» **RECORDS FOR THIS EXERCISE**
◇ ◇ ◇ ◇

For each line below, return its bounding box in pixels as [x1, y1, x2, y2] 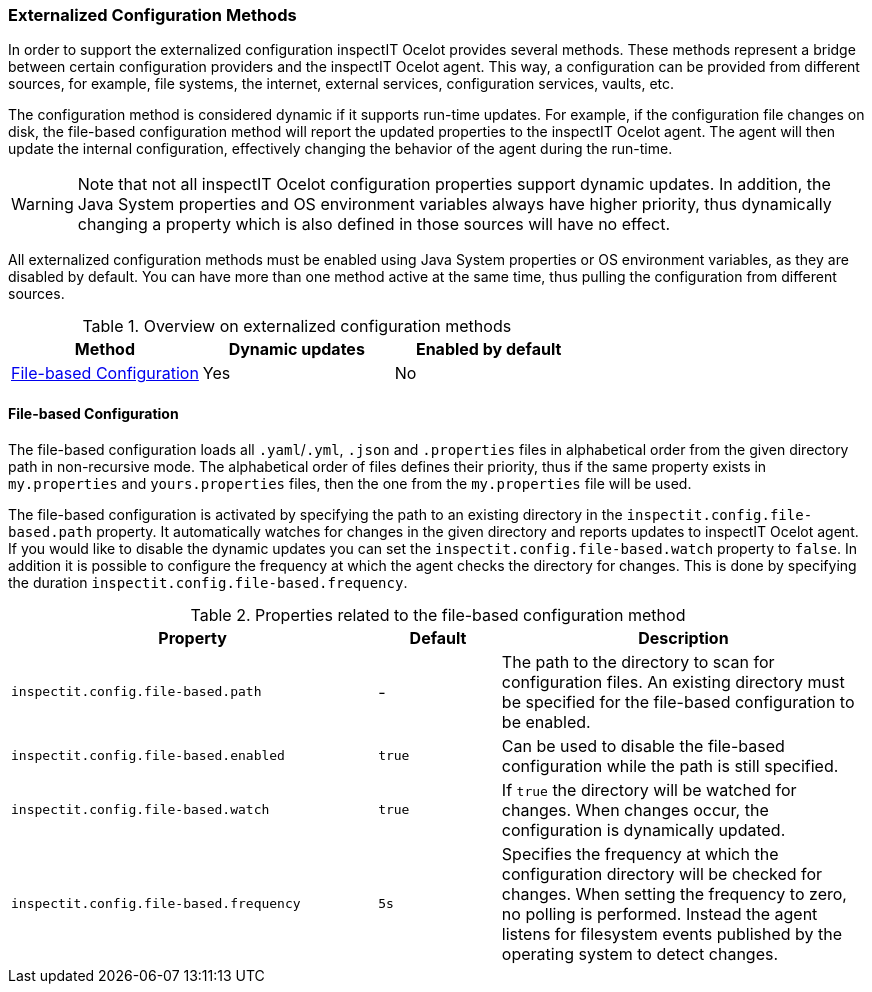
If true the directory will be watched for [501, 779, 797, 800]
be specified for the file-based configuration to [501, 691, 855, 712]
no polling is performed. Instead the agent [501, 903, 818, 924]
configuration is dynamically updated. [501, 819, 786, 840]
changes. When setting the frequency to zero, [501, 883, 847, 904]
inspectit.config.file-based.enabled [11, 748, 285, 764]
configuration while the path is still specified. [501, 755, 839, 776]
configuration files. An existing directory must [501, 671, 845, 692]
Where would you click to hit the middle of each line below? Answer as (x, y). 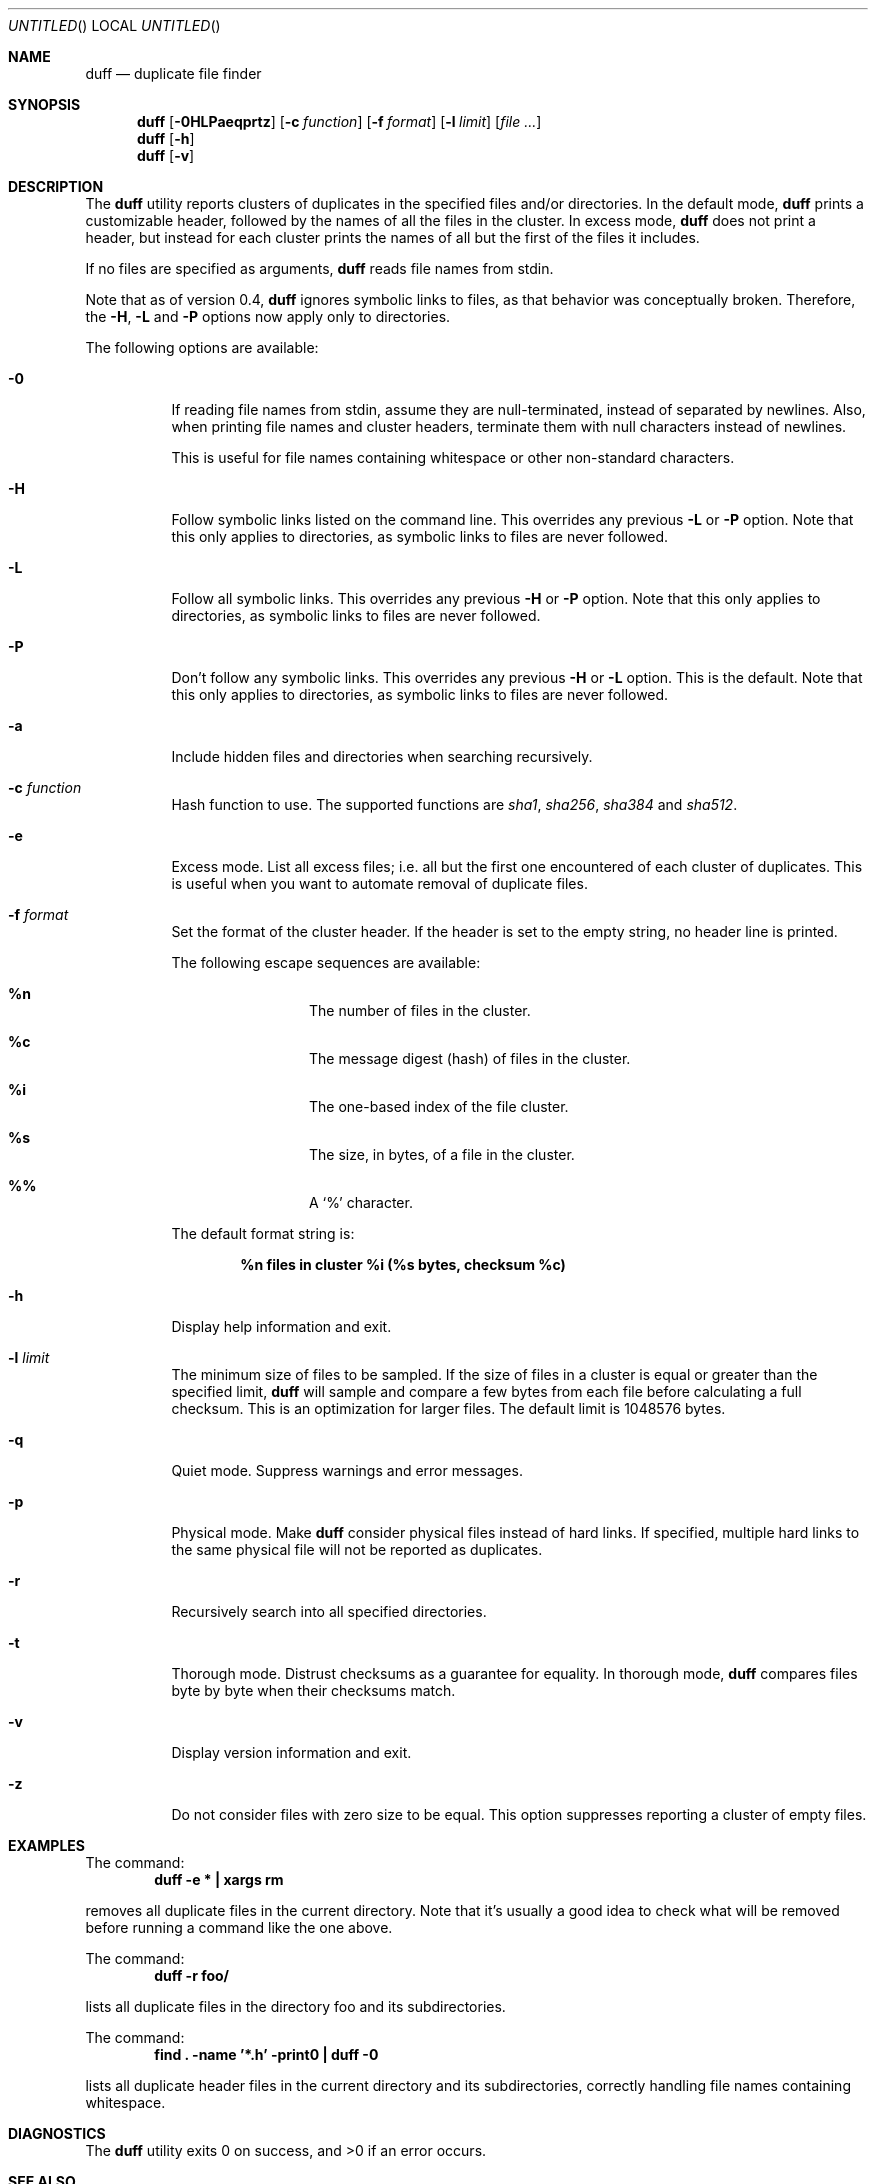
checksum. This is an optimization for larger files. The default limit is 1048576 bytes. (448, 1408)
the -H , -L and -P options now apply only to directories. (268, 316)
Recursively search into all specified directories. (329, 1611)
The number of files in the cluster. (420, 1010)
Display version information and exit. (291, 1752)
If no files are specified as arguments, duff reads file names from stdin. (319, 268)
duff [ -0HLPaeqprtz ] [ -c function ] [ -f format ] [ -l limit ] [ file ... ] (339, 121)
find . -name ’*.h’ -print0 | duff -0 (266, 2054)
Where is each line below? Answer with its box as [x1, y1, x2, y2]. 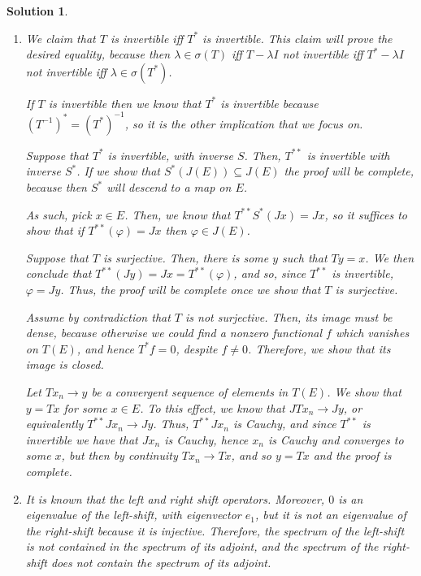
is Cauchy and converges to [268, 431, 404, 448]
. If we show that [76, 162, 160, 180]
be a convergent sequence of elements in [91, 383, 289, 400]
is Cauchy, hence [164, 431, 249, 448]
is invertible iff [110, 29, 184, 46]
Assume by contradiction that [25, 308, 171, 325]
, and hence [76, 340, 134, 357]
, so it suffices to [324, 206, 407, 223]
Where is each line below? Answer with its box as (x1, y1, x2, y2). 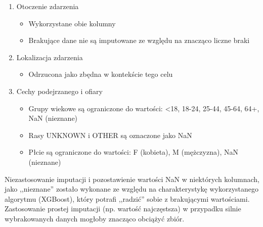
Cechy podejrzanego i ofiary (16, 85, 103, 96)
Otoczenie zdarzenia (16, 1, 79, 11)
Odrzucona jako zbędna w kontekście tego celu (28, 69, 173, 79)
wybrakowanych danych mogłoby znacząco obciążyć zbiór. (5, 213, 185, 223)
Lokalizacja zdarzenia (16, 52, 83, 62)
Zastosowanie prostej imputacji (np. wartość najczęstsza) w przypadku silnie (5, 203, 241, 214)
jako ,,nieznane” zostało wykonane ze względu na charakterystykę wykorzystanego (5, 184, 259, 194)
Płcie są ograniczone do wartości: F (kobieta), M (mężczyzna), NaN (28, 147, 238, 157)
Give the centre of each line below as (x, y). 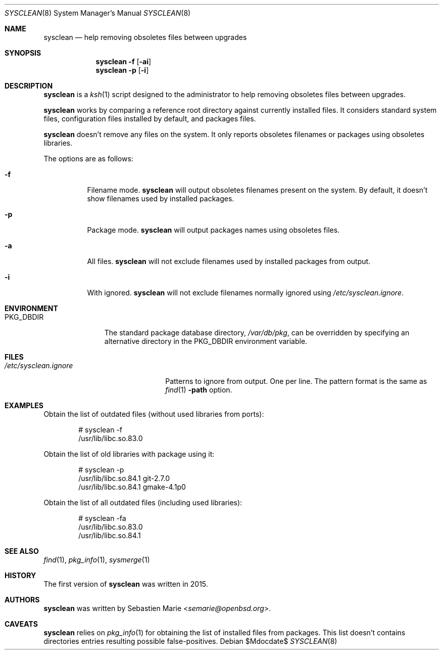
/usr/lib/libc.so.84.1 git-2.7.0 (124, 478)
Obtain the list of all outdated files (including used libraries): (143, 503)
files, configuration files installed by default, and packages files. (150, 119)
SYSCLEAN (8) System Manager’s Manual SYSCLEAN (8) (98, 13)
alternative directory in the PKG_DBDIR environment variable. (206, 341)
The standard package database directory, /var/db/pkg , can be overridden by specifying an (257, 333)
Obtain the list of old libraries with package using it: (129, 454)
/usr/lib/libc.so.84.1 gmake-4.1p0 (132, 487)
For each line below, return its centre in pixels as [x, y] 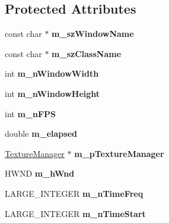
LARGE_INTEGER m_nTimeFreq [74, 193]
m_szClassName [87, 53]
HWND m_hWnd [40, 173]
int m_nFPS [31, 113]
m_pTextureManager [119, 153]
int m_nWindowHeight [52, 93]
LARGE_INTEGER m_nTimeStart [75, 213]
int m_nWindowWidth [52, 73]
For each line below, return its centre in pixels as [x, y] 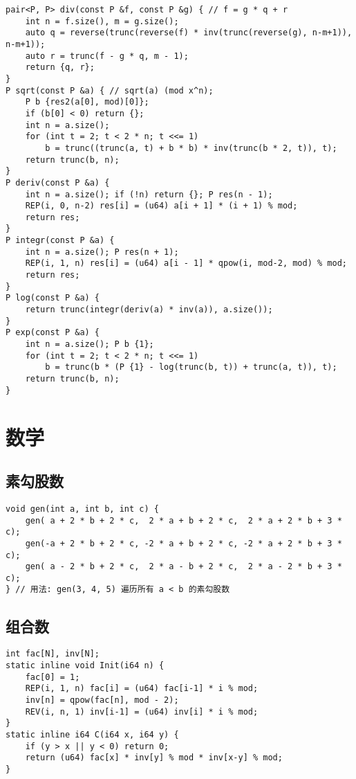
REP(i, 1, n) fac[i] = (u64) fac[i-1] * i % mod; [142, 689]
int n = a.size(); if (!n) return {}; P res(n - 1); [149, 194]
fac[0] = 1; [53, 677]
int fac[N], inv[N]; [53, 654]
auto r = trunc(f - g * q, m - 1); [107, 56]
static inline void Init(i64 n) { [85, 665]
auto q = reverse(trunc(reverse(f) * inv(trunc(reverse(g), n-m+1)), [189, 33]
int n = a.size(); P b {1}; [90, 344]
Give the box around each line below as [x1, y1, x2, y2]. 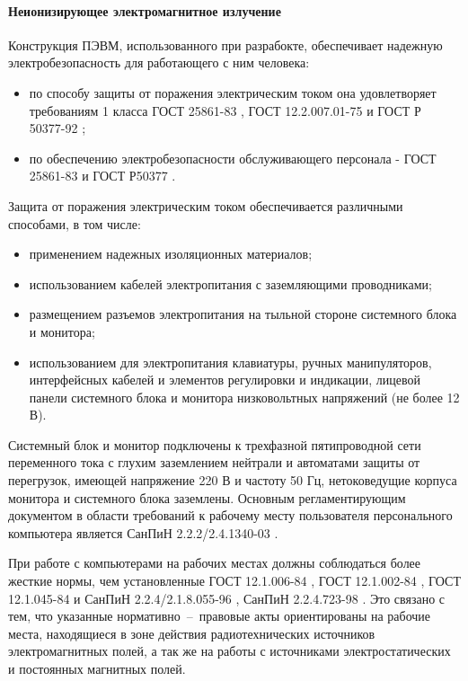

◇ ◇ ◇ ◇

» **INSTRUCTIONS FOR THE TASK**
Show each line in the data where the string "zdarzenia" appears.

» **WORKED SOLUTION**
Otoczenie zdarzenia (16, 1, 79, 11)
Lokalizacja zdarzenia (16, 52, 83, 62)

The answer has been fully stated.